El dato de 5.5 veces corresponde al coeficiente de transferencia de calor de la superficie estudiada, no al consumo eléctrico de un aire acondicionado ni a la eficiencia total de una instalación.

La importancia del desarrollo está en que una superficie capaz de transferir más calor puede abrir la posibilidad de mejorar determinados componentes de sistemas de refrigeración y transferencia térmica.

Para determinar cuánto podría reducirse el consumo de un equipo completo sería necesario evaluar el comportamiento de todos sus componentes y las condiciones específicas de operación.

¿Dónde podría utilizarse este recubrimiento?

Los investigadores identifican varias áreas en las que esta tecnología podría tener aplicaciones. Una de ellas son las centrales eléctricas, donde la condensación del vapor forma parte del proceso utilizado para generar electricidad.

También podría estudiarse en intercambiadores de calor, donde una transferencia más rápida puede abrir posibilidades para aumentar la capacidad de un equipo o reducir el espacio necesario para determinadas aplicaciones.

Otra posible aplicación está en la desalación y recuperación de agua, procesos que también requieren convertir vapor nuevamente en líquido.
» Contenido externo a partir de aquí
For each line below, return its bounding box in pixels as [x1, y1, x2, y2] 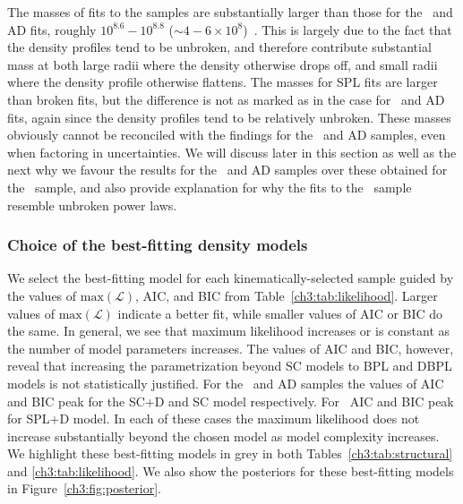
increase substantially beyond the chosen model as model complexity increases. [7, 426, 440, 445]
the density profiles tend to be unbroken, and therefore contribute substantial [7, 38, 432, 56]
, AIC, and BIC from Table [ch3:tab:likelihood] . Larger [135, 286, 438, 304]
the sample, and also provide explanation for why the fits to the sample [7, 177, 412, 196]
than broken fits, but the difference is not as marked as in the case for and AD [7, 90, 445, 108]
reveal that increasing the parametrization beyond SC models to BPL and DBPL [7, 356, 452, 375]
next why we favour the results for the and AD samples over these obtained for [7, 160, 448, 179]
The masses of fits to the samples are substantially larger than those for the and [7, 3, 453, 21]
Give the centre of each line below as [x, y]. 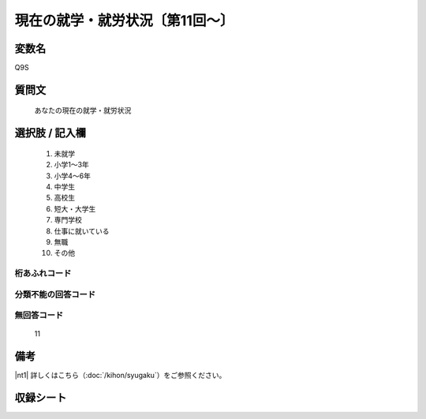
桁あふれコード [43, 274]
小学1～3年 [72, 165]
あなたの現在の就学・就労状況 [83, 110]
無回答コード [39, 316]
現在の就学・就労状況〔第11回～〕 [124, 21]
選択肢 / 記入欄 [50, 133]
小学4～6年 [72, 176]
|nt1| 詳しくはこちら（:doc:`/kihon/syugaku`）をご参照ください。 [120, 376]
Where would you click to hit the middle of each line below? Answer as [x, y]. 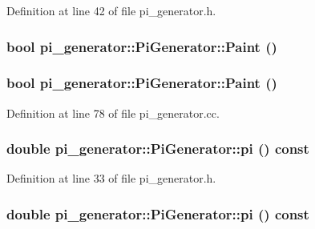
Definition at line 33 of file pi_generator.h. [111, 178]
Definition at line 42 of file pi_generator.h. [111, 10]
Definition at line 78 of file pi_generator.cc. [113, 112]
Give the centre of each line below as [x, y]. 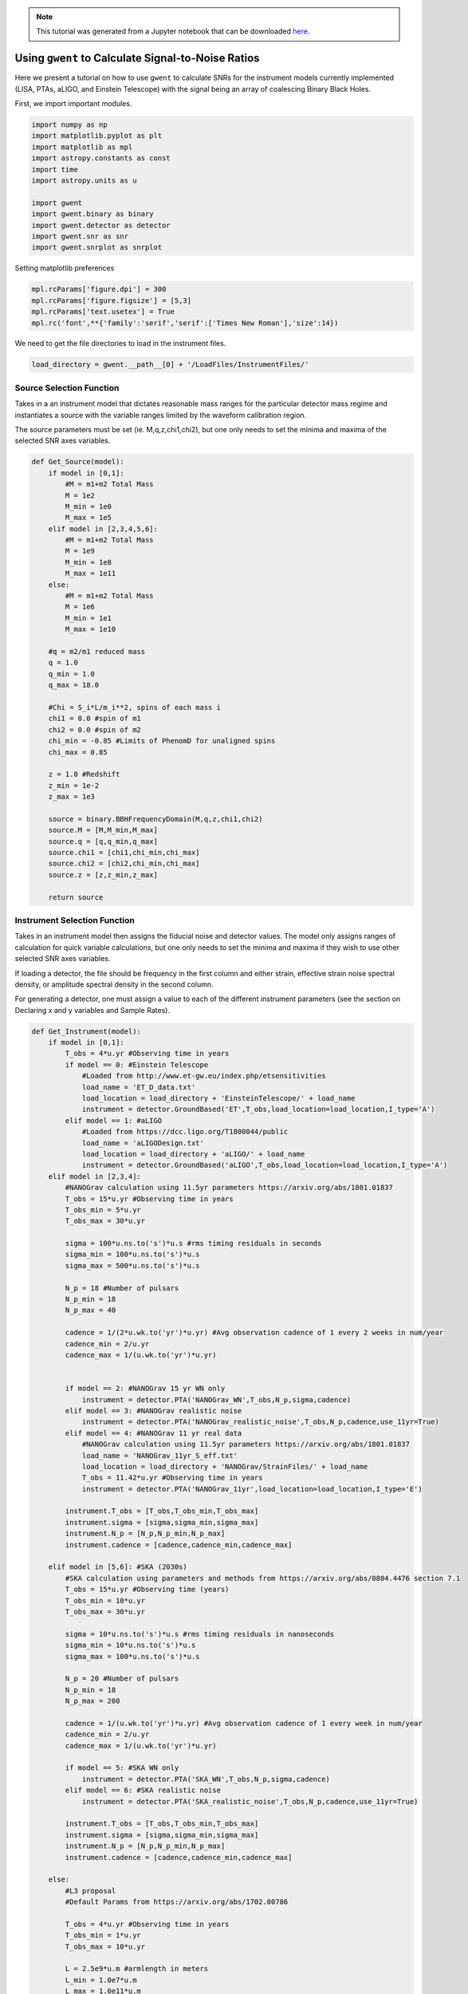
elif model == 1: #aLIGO [114, 1120]
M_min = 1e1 [88, 618]
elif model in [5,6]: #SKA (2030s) [118, 1567]
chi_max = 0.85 [78, 752]
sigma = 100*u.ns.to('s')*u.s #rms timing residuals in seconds [193, 1243]
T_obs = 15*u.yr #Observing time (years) [147, 1590]
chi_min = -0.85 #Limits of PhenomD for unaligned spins [162, 741]
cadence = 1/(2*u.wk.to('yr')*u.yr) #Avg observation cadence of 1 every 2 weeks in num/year [254, 1333]
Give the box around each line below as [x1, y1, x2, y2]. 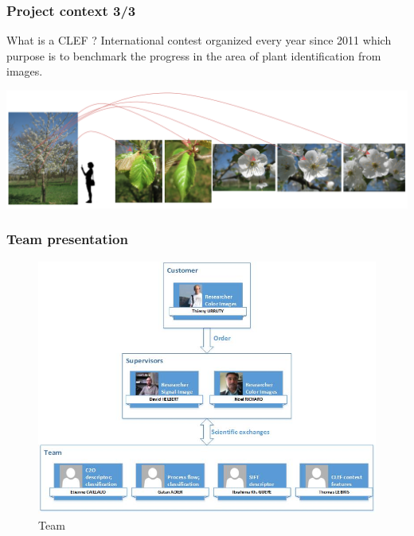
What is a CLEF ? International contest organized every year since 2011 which [6, 32, 392, 49]
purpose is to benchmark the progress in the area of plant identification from [6, 47, 381, 64]
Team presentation [6, 229, 128, 249]
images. [6, 63, 43, 80]
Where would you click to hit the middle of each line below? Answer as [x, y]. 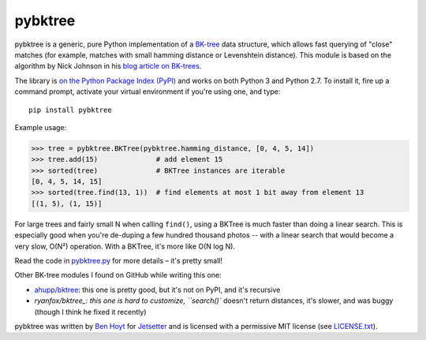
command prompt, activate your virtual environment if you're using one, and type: [148, 92]
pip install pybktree [70, 110]
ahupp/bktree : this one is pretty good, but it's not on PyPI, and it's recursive [157, 290]
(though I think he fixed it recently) [90, 312]
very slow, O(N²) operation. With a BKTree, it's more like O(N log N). [125, 246]
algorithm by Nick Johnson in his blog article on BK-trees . [108, 66]
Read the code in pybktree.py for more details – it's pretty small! [118, 260]
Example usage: [41, 127]
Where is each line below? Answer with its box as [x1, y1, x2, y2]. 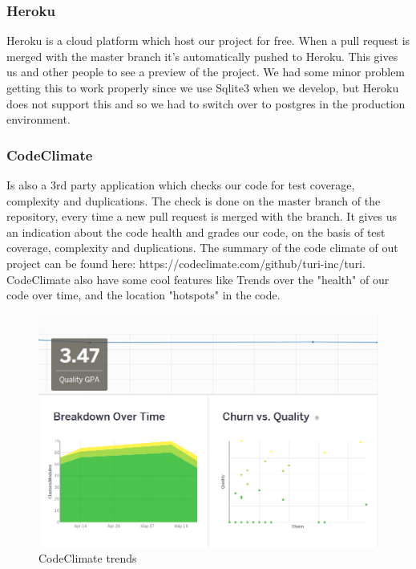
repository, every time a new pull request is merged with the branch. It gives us [6, 208, 398, 225]
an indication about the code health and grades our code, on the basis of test [6, 223, 386, 240]
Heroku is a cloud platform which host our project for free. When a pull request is [6, 32, 410, 49]
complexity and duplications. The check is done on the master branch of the [6, 192, 381, 209]
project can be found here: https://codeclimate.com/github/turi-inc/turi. [6, 254, 366, 271]
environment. [6, 111, 71, 128]
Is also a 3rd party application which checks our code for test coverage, [6, 177, 355, 193]
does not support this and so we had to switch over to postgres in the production [6, 95, 406, 112]
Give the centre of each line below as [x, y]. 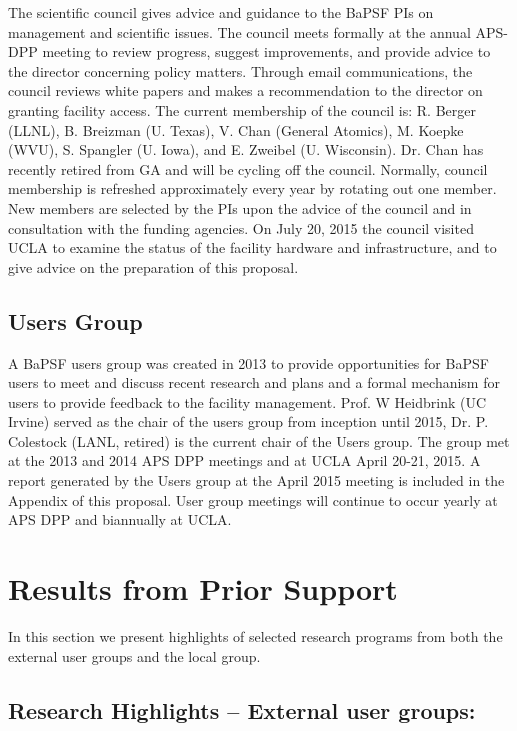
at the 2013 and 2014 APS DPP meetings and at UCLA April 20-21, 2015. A [244, 460]
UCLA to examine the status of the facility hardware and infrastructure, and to [252, 247]
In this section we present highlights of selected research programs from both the [255, 635]
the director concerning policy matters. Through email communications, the [240, 70]
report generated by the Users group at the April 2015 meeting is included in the [256, 480]
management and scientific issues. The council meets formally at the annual [239, 31]
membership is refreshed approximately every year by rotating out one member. [252, 188]
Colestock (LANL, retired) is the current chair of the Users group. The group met [259, 440]
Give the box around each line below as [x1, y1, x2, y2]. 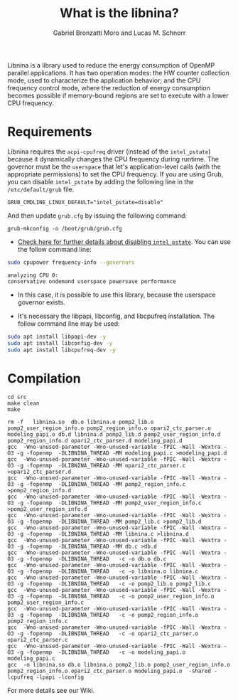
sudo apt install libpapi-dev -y [7, 333, 107, 340]
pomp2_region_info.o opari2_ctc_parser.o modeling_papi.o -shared [7, 667, 212, 675]
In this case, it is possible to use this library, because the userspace [17, 290, 216, 299]
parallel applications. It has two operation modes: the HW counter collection [7, 68, 229, 77]
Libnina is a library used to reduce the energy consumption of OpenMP [7, 60, 215, 69]
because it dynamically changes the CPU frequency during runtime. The [7, 154, 219, 163]
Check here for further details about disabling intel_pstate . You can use [17, 237, 231, 246]
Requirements [7, 124, 92, 140]
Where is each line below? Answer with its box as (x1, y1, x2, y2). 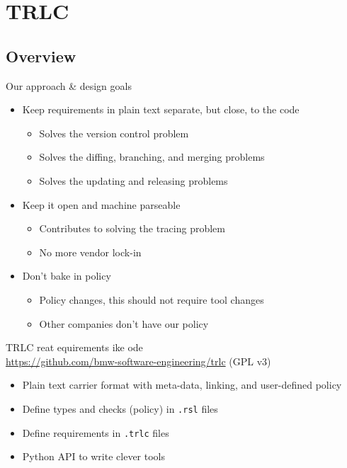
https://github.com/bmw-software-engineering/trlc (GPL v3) (6, 353, 271, 368)
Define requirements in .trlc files (22, 425, 169, 440)
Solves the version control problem (39, 125, 189, 140)
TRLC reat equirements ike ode (6, 340, 143, 355)
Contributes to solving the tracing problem (39, 221, 225, 236)
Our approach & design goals (6, 78, 132, 93)
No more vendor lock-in (39, 244, 142, 259)
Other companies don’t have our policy (39, 316, 209, 331)
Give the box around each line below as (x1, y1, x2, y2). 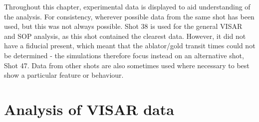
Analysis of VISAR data (4, 99, 174, 119)
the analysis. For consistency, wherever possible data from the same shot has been (4, 11, 255, 21)
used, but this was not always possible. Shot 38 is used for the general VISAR (4, 21, 243, 31)
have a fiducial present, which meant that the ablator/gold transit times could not (4, 40, 256, 51)
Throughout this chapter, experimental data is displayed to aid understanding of (4, 1, 251, 11)
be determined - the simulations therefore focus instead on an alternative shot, (4, 50, 244, 60)
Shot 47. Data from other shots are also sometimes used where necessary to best (4, 60, 250, 70)
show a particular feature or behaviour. (4, 70, 124, 80)
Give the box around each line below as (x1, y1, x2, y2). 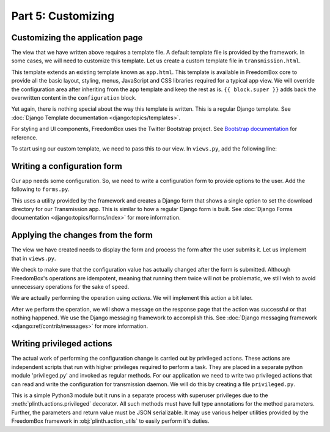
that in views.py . (11, 255, 56, 262)
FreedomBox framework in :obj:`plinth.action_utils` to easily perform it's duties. (11, 417, 210, 425)
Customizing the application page (11, 32, 143, 43)
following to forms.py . (11, 185, 70, 193)
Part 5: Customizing (11, 9, 115, 23)
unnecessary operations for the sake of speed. (11, 283, 130, 290)
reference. (11, 133, 38, 141)
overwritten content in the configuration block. (11, 94, 137, 102)
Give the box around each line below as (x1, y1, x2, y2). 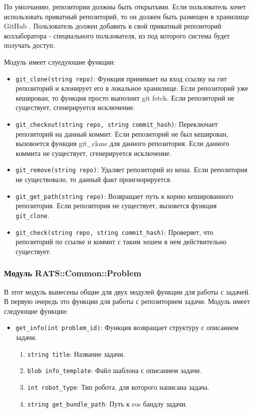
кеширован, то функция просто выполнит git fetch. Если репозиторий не (15, 92, 234, 103)
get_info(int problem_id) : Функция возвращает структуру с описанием (15, 322, 239, 333)
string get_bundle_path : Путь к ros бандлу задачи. (27, 398, 187, 409)
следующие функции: (4, 305, 68, 316)
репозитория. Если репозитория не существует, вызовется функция (15, 200, 217, 211)
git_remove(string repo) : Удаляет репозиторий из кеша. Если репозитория (15, 164, 248, 175)
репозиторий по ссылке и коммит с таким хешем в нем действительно (15, 236, 226, 247)
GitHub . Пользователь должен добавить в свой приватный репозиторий (4, 21, 221, 31)
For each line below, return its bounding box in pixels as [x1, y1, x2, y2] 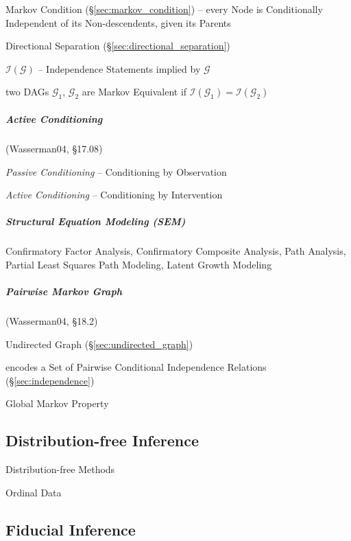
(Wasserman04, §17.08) [5, 141, 103, 155]
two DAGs [5, 84, 49, 99]
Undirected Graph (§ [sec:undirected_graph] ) [5, 336, 193, 351]
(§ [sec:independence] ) [5, 373, 95, 387]
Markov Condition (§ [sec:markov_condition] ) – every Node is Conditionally [5, 2, 323, 16]
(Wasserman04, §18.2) [5, 314, 98, 328]
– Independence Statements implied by [38, 61, 201, 76]
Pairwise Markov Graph [5, 284, 122, 299]
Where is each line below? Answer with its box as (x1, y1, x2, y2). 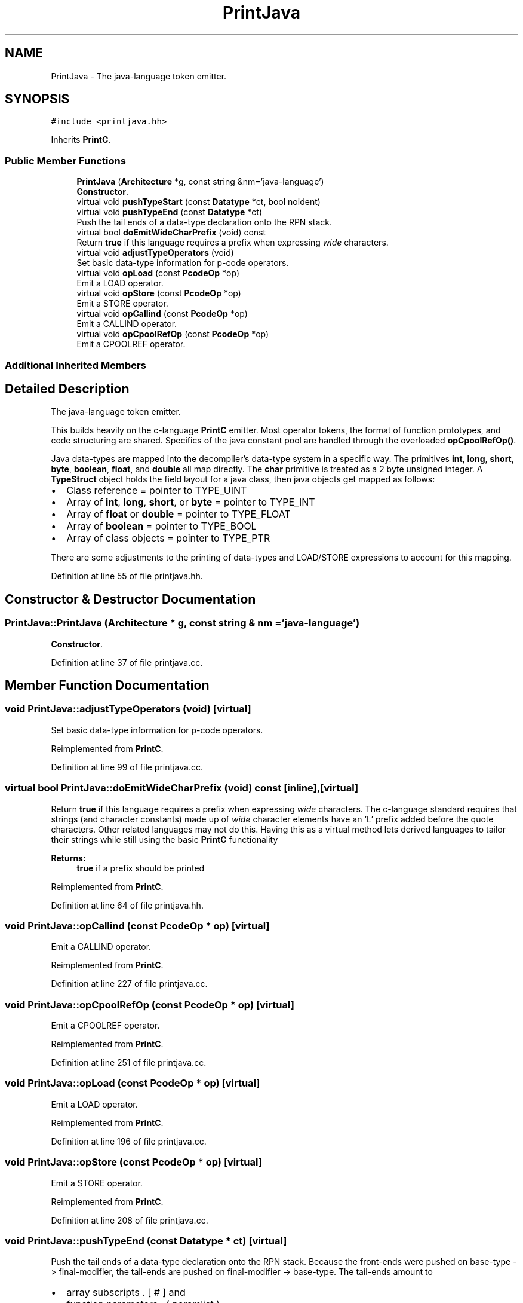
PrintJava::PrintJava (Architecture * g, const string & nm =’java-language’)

La tecnología también podría tener interés en sistemas de refrigeración de dispositivos electrónicos, donde es necesario retirar grandes cantidades de calor de superficies cada vez más pequeñas.

¿Qué hace diferente a este recubrimiento?

El desarrollo no se basa únicamente en hacer que el cobre sea repelente al agua. La propuesta busca controlar dos momentos diferentes de la condensación.

Primero, la película ultrafina proporciona estructuras que favorecen la aparición de gotas. Después, el tratamiento térmico facilita que esas gotas se desprendan.

De esta manera, los investigadores buscan superar el conflicto que existe entre formar muchas gotas y conseguir que se muevan con facilidad.

El siguiente reto será llevarlo a equipos reales

Los resultados muestran que el recubrimiento puede mejorar de manera importante la transferencia de calor en tubos de cobre bajo las condiciones estudiadas. Sin embargo, una aplicación industrial requiere comprobar que el material pueda mantener sus propiedades durante periodos prolongados y bajo condiciones distintas a las del laboratorio.

También será necesario evaluar aspectos relacionados con su fabricación y aplicación sobre grandes superficies.

Por ahora, el desarrollo de KAIST presenta una estrategia basada en una película extremadamente delgada que modifica la forma en que el agua se forma, crece y abandona una superficie de cobre.

Ese cambio permitió alcanzar una transferencia de calor de hasta 88 kW/m²·K en las pruebas realizadas y abre una posible vía para mejorar distintos sistemas donde la condensación es una parte importante del proceso.